**DATASET**.
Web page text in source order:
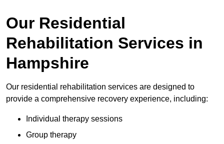
Our Residential
Rehabilitation Services in
Hampshire
Our residential rehabilitation services are designed to
provide a comprehensive recovery experience, including:
Individual therapy sessions
Group therapy
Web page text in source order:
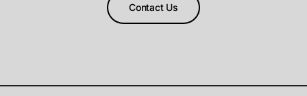
Contact Us
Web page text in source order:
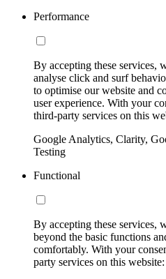
Performance
By accepting these services,
analyse click and surf
to optimise our website and
user experience. With your
third-party services on this
Google Analytics, Clarity,
Testing
Functional
By accepting these services,
beyond the basic functions
comfortably. With your
party services on this website:
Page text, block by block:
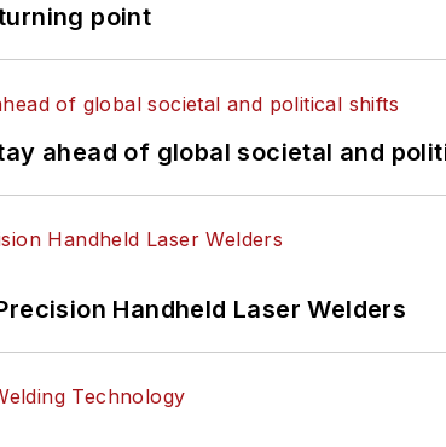
point
ahead of global societal and
Handheld Laser Welders
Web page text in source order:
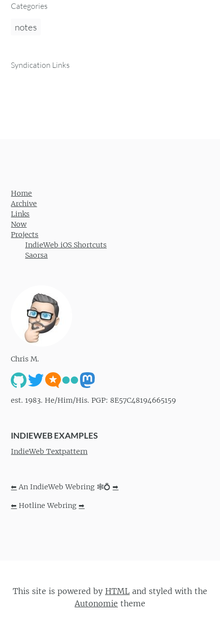
Categories
notes
Syndication Links
Home
Archive
Links
Now
Projects
IndieWeb iOS Shortcuts
Saorsa
Chris M.
est. 1983. He/Him/His. PGP: 8E57C48194665159
INDIEWEB EXAMPLES
IndieWeb Textpattern
⬅ An IndieWeb Webring 🕸💍➡
⬅ Hotline Webring➡
This site is powered by HTML and styled with the
Autonomie theme
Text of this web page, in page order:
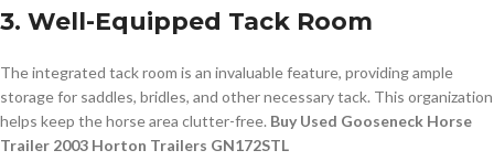
3. Well-Equipped Tack Room
The integrated tack room is an invaluable feature, providing ample
storage for saddles, bridles, and other necessary tack. This organization
helps keep the horse area clutter-free. Buy Used Gooseneck Horse
Trailer 2003 Horton Trailers GN172STL
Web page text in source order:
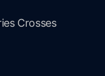
Crosses
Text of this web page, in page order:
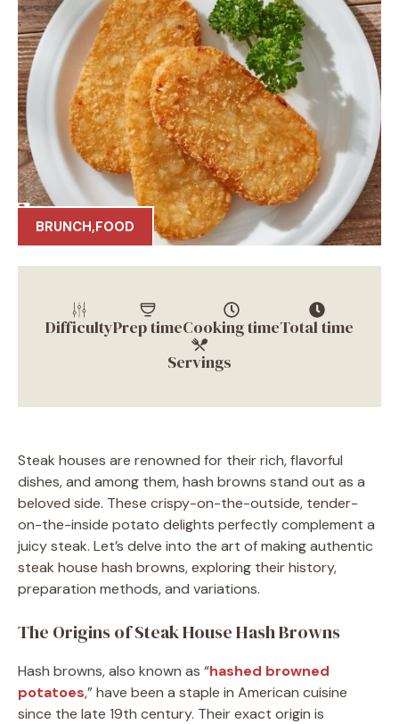
BRUNCH,FOOD
DifficultyPrep timeCooking timeTotal time
Servings
Steak houses are renowned for their rich, flavorful
dishes, and among them, hash browns stand out as a
beloved side. These crispy-on-the-outside, tender-
on-the-inside potato delights perfectly complement a
juicy steak. Let’s delve into the art of making authentic
steak house hash browns, exploring their history,
preparation methods, and variations.​
The Origins of Steak House Hash Browns
Hash browns, also known as “hashed browned
potatoes,” have been a staple in American cuisine
since the late 19th century. Their exact origin is
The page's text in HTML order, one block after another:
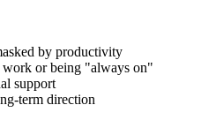
by productivity
or being "always on"
support
term direction
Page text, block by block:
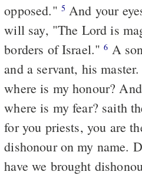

**YOUR TASK**. Everything in the listing above, apart from its pictures, must be repeated exactly.

**TASK RESULT**.
Web page text in source order:
Our Residential
Rehabilitation Services in
Hampshire
Our residential rehabilitation services are designed to
provide a comprehensive recovery experience, including:
Individual therapy sessions
Group therapy
Web page text in source order:
Contact Us
Web page text in source order:
Performance
By accepting these services,
analyse click and surf
to optimise our website and
user experience. With your
third-party services on this
Google Analytics, Clarity,
Testing
Functional
By accepting these services,
beyond the basic functions
comfortably. With your
party services on this website:
Page text, block by block:
point
ahead of global societal and
Handheld Laser Welders
Web page text in source order:
Categories
notes
Syndication Links
Home
Archive
Links
Now
Projects
IndieWeb iOS Shortcuts
Saorsa
Chris M.
est. 1983. He/Him/His. PGP: 8E57C48194665159
INDIEWEB EXAMPLES
IndieWeb Textpattern
⬅ An IndieWeb Webring 🕸💍➡
⬅ Hotline Webring➡
This site is powered by HTML and styled with the
Autonomie theme
Text of this web page, in page order:
3. Well-Equipped Tack Room
The integrated tack room is an invaluable feature, providing ample
storage for saddles, bridles, and other necessary tack. This organization
helps keep the horse area clutter-free. Buy Used Gooseneck Horse
Trailer 2003 Horton Trailers GN172STL
Web page text in source order:
Crosses
Text of this web page, in page order:
BRUNCH,FOOD
DifficultyPrep timeCooking timeTotal time
Servings
Steak houses are renowned for their rich, flavorful
dishes, and among them, hash browns stand out as a
beloved side. These crispy-on-the-outside, tender-
on-the-inside potato delights perfectly complement a
juicy steak. Let’s delve into the art of making authentic
steak house hash browns, exploring their history,
preparation methods, and variations.​
The Origins of Steak House Hash Browns
Hash browns, also known as “hashed browned
potatoes,” have been a staple in American cuisine
since the late 19th century. Their exact origin is
The page's text in HTML order, one block after another:
by productivity
or being "always on"
support
term direction
Page text, block by block:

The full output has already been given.